Search: Beyond Basic Googling

According to Wikipedia, "to google" became a transitive verb that commonly refers to searching for information on the World Wide Web, regardless of which search engine is used. The American Dialect Society chose it as the "most useful word of 2002," and in 2006 it was added to the Oxford English Dictionary and to the Merriam-Webster Collegiate Dictionary.

Yet despite Google's apparent dominance, it is by no means the only game in town, nor is it the be all and end all of Internet research. In many cases, in order to obtain the most complete set of results when seeking information on a person or an issue of interest, numerous search engines and methods must be used, each for its own comparative advantage over the others.

In general, the Internet can be divided into two main (though entirely unequal) parts: "The Dark Web", and everything else (i.e. the surface and deep webs). For the average Internet user, the Surface Web and Deep Web is where they will spend the vast majority of their virtual life; this is where search engines, social media and content sharing platforms and commercial and commerce websites reign supreme, and where most of us go every day to keep up with news and developments, shop and pay bills, study and research, find entertainment and kill time, and stay in touch with colleagues, friends and family. In other words, when most of us speak of the Internet, we have these two levels in mind.

The Dark Web, on the other hand, is for most a mysterious and foreboding place, rife with illicit and illegal activity and content, accessible only with cryptic strings of numbers and dots instead of the much more user friendly domain names of the surface web. Yet here too there are search engines that can help users find what they seek, albeit with a little more effort and a taste for adventure.

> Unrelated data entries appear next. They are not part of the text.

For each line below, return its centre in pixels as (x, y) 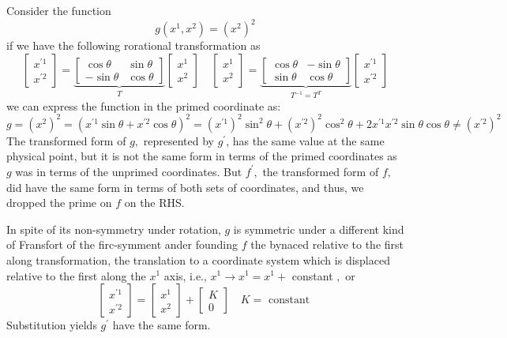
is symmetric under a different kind (319, 229)
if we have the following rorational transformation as (133, 45)
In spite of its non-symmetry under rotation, (114, 229)
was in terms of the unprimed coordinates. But (129, 171)
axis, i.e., (185, 275)
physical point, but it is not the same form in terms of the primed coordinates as (202, 156)
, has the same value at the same (305, 140)
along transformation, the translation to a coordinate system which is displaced (198, 259)
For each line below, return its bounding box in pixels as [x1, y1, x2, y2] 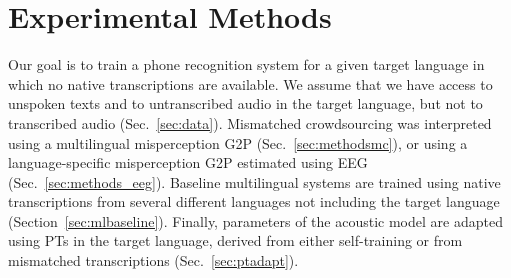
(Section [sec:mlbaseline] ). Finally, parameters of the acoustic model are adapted [8, 210, 503, 231]
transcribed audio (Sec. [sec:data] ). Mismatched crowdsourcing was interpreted [8, 112, 492, 133]
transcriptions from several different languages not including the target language [8, 191, 500, 212]
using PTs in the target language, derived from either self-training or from [8, 230, 463, 251]
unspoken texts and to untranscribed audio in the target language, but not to [8, 93, 483, 114]
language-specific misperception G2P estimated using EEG [8, 152, 368, 173]
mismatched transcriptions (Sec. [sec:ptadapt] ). [8, 250, 299, 271]
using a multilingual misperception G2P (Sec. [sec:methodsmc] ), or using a [8, 132, 468, 153]
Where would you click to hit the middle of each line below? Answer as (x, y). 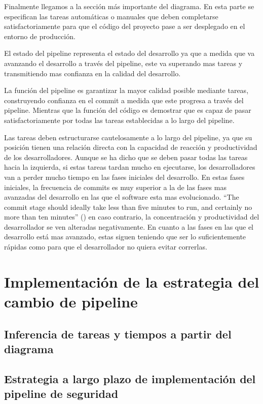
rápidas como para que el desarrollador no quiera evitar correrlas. (106, 247)
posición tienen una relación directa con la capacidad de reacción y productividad (131, 147)
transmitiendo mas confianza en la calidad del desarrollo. (92, 73)
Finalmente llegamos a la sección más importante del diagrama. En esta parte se (129, 6)
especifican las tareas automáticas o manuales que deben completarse (111, 16)
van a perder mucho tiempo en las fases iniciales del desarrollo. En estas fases (124, 177)
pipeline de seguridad (61, 394)
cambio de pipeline (71, 302)
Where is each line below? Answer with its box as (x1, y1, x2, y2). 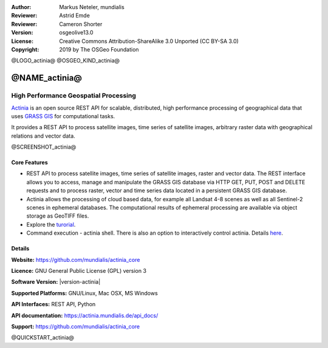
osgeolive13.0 (59, 29, 94, 36)
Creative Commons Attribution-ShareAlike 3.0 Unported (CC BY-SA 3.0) (59, 37, 239, 45)
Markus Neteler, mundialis (59, 4, 125, 10)
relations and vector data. (11, 132, 75, 139)
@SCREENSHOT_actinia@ (11, 143, 77, 151)
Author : (11, 4, 32, 10)
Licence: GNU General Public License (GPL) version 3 (11, 267, 147, 274)
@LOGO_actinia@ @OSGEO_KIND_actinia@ (11, 57, 120, 64)

The first and arguably the most important thing to understand about searching the internet, is that no single search engine or tool can cover all layers of the internet, and that the common search engines such as Google, Bing, Yahoo, Yandex, Baidu, etc. all exist and operate on the surface layer, with limited access to the Deep Web, which often requires user interactions (scrolling down pages to load results, clicking on buttons, filling forms and providing user credentials, and accessing closed directories and files) that traditional search engines do not perform. So in that sense, the Deep Web is simply an extension of the Surface Web, and it is probably easiest to think of it simply as the online content that has not been indexed by Google and others.

Second, in terms of size, the surface web constitutes only about 5% of the web (roughly equivalent to 6 billion websites), whereas the deep web is, according to most estimates, over 600 times larger. This means that for all their power, search engines, quite literally, merely scrape the surface the of the web and therefore the view they can offer is limited. This, coupled with the fact that many website impose severe restrictions on the robots (also known as crawlers) used by search engines to read and retrieve online content, means that in truth search engines are only seeing a fraction of the surface web.

Third, each search engine is built by a different team of people using a different approach and unique algorithms. This means that the way results are found, ranked, and presented to the user can differ significantly from one engine to the next. It is therefore entirely possible, and even quite common, to see entirely different results presented by two engines running identical search queries.

So how can we effectively and efficiently search the Internet to find valuable information?

We start by identifying the different categories of search tools that are available. As the graph above shows, the three primary categories of search tool operate on the surface and deep web: general, meta, and vertical search.

General search engines such as Google, Bing, Yandex, Baidu, etc., can be extremely powerful when used to their full potential and in conjunction with each other, each for its comparative advantage. One of their hidden powers is that they enable users to go far beyond basic keyword queries and use complex, multi-factored queries with Boolean and other search operators, which are likely to return significantly more targeted results.

In addition, most of these search engines offer an "advanced search" form that allows users to construct complex searches even without any prior knowledge of search operators.

Meta search engines attempt to capture the collective power of general search engines by running a search query on multiple engines simultaneously and then returning an aggregated or side-by-side list of results. These can be good time savers when doing an initial sweep of an issue, however, they usually will not allow complex search strings.

Finally, vertical search tools are usually highly specific, highly unique websites that focus on one particular subject area, such as people search engines, reverse image search engines, flight and ship tracking sites, hobbyist sites and forums, and various social media search tools, to name but a few. These can be very useful resources, as beyond their search capabilities, many such sites are operated and frequented by subject matter experts, who often participate in group discussions on issues of interest to their online community, and who are usually willing to answer questions and offer guidance.